**EXERCISE INSTRUCTIONS**
Where the data below contains pictures, omit them; output the rest word for word.

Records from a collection
[Start of section]

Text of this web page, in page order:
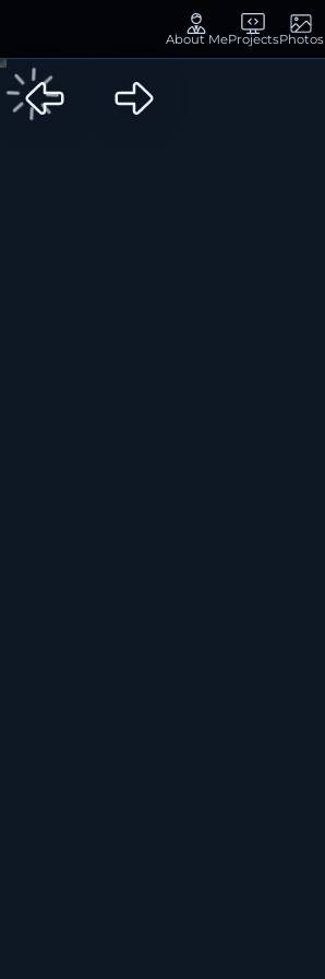
About MeProjectsPhotos
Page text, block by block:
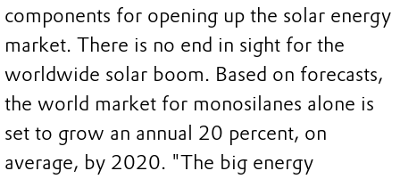
components for opening up the solar energy
market. There is no end in sight for the
worldwide solar boom. Based on forecasts,
the world market for monosilanes alone is
set to grow an annual 20 percent, on
average, by 2020. "The big energy

[End of section]

**SOLUTION TO THIS TASK**
Text of this web page, in page order:
About MeProjectsPhotos
Page text, block by block:
components for opening up the solar energy
market. There is no end in sight for the
worldwide solar boom. Based on forecasts,
the world market for monosilanes alone is
set to grow an annual 20 percent, on
average, by 2020. "The big energy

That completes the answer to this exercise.